*** Data listing ***

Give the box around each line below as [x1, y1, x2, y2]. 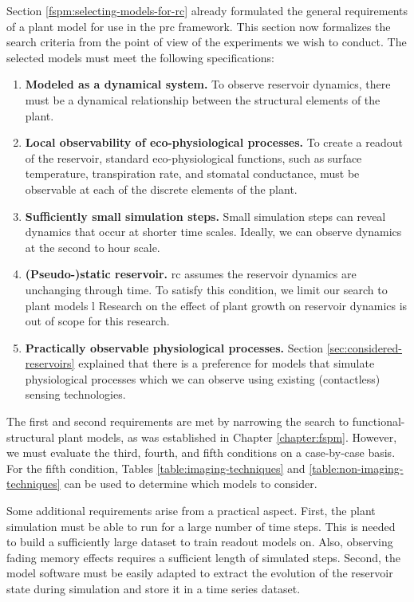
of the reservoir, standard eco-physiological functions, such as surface [25, 149, 362, 166]
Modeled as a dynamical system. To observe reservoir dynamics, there [25, 76, 391, 92]
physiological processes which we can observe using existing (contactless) [25, 370, 380, 387]
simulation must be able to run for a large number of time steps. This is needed [6, 517, 396, 534]
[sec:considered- [326, 339, 403, 356]
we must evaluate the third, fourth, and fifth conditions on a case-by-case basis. [6, 444, 396, 461]
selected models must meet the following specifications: [6, 49, 274, 65]
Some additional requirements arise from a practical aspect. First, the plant [6, 502, 376, 519]
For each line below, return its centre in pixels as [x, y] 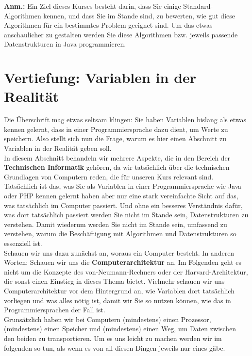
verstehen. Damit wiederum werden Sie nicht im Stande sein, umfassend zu [116, 224]
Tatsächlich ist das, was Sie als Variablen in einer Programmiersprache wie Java [123, 186]
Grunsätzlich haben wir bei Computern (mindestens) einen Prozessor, [108, 319]
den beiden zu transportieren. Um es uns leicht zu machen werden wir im [113, 338]
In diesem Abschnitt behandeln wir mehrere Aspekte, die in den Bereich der [117, 157]
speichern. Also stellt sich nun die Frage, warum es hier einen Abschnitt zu [115, 138]
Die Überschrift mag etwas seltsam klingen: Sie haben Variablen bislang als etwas [125, 120]
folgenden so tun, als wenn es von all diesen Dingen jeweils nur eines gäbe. [115, 348]
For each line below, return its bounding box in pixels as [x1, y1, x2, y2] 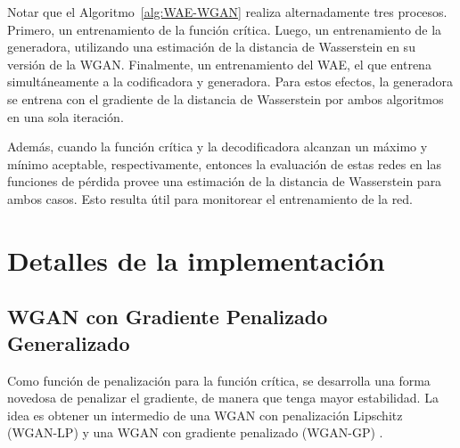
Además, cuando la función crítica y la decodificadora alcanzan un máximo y [7, 137, 428, 156]
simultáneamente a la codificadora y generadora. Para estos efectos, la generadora [7, 72, 454, 91]
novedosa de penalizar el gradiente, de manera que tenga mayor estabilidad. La [7, 388, 439, 407]
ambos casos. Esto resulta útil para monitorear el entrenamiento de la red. [7, 189, 414, 208]
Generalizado [7, 329, 130, 356]
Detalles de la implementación [7, 241, 385, 278]
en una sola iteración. [7, 107, 124, 126]
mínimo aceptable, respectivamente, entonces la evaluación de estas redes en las [7, 154, 441, 173]
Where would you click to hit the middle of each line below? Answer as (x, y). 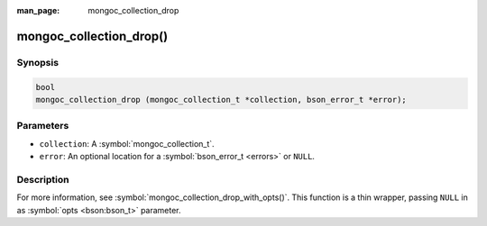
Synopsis (37, 62)
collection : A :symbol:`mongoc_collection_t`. (127, 143)
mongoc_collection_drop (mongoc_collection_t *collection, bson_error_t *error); (221, 99)
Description (43, 179)
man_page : (38, 10)
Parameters (43, 126)
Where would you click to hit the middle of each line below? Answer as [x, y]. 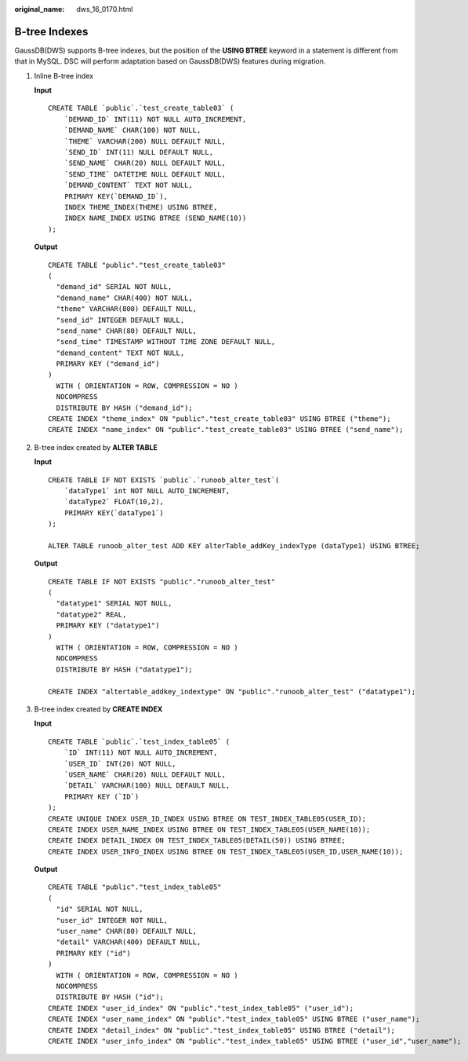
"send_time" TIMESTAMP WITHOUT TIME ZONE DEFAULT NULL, [166, 342]
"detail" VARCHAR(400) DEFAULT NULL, [129, 942]
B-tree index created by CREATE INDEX [98, 709]
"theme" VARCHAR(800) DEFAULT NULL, [127, 309]
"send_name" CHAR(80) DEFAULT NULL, [127, 331]
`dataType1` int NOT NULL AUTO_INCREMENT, [147, 490]
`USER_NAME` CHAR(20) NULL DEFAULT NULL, [145, 774]
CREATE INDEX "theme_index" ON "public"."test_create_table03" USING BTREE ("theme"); [219, 419]
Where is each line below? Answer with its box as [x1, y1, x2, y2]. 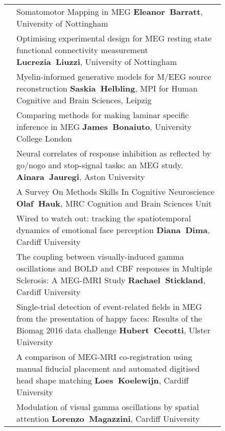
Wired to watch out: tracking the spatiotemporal [16, 212, 191, 224]
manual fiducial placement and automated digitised [16, 362, 200, 374]
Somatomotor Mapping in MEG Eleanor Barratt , [16, 6, 203, 17]
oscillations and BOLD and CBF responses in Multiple [16, 262, 212, 274]
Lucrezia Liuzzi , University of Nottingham [16, 56, 177, 67]
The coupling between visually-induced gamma [16, 251, 184, 262]
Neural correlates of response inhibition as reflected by [16, 147, 211, 159]
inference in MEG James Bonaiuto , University [16, 121, 192, 132]
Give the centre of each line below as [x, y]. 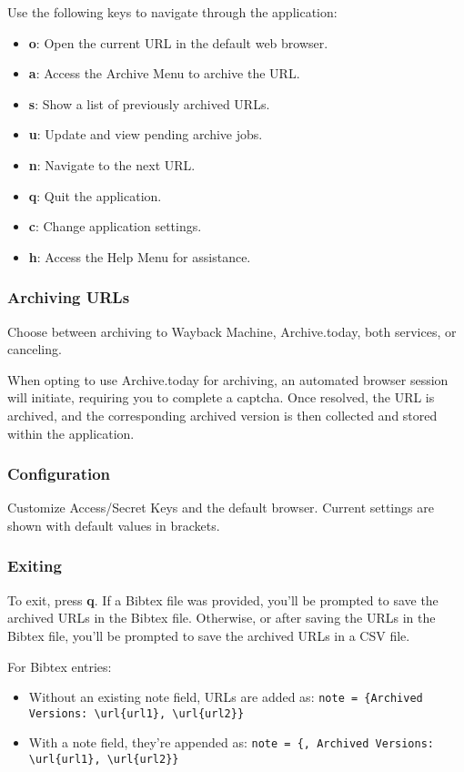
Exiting [35, 566]
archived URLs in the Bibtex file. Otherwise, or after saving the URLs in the [222, 618]
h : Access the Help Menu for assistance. [140, 256]
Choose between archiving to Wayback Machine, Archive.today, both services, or [232, 331]
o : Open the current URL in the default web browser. [178, 42]
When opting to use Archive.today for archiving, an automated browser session [228, 379]
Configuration [59, 474]
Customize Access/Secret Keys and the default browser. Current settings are [221, 508]
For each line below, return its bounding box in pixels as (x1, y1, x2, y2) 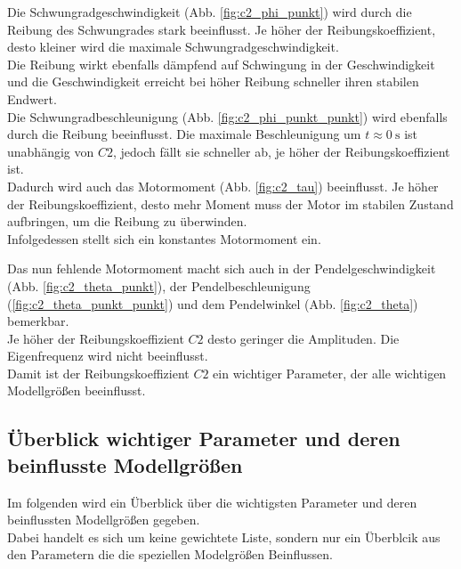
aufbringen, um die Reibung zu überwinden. (7, 212, 247, 231)
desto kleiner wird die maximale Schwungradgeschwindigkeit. (7, 37, 339, 56)
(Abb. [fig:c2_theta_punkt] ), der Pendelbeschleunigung (7, 276, 311, 295)
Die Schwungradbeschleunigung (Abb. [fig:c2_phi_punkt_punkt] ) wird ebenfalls (7, 107, 448, 126)
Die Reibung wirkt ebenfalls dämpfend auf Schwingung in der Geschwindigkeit (7, 54, 435, 73)
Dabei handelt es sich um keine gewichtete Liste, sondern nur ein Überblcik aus (7, 527, 441, 546)
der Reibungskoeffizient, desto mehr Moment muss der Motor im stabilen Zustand (7, 194, 454, 213)
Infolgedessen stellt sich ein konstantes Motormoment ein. (7, 229, 321, 248)
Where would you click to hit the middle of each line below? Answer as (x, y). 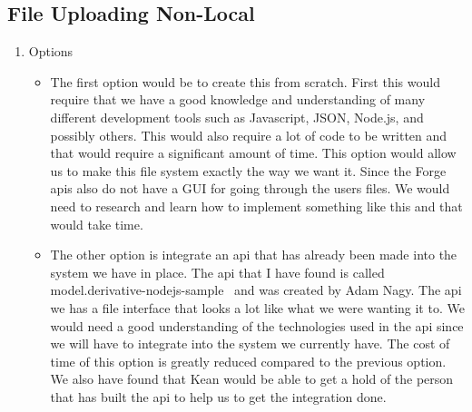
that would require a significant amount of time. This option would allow (253, 153)
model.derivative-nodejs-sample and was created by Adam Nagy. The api (256, 290)
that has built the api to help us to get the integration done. (218, 396)
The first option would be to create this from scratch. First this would (245, 81)
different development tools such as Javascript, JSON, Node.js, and (237, 117)
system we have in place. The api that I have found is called (217, 272)
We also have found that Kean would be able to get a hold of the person (252, 379)
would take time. (97, 224)

*** End of Data listing ***

Track down all lines above with the string "such" and copy them.

of the reservoir, standard eco-physiological functions, such as surface [25, 149, 362, 166]
different development tools such as Javascript, JSON, Node.js, and (237, 117)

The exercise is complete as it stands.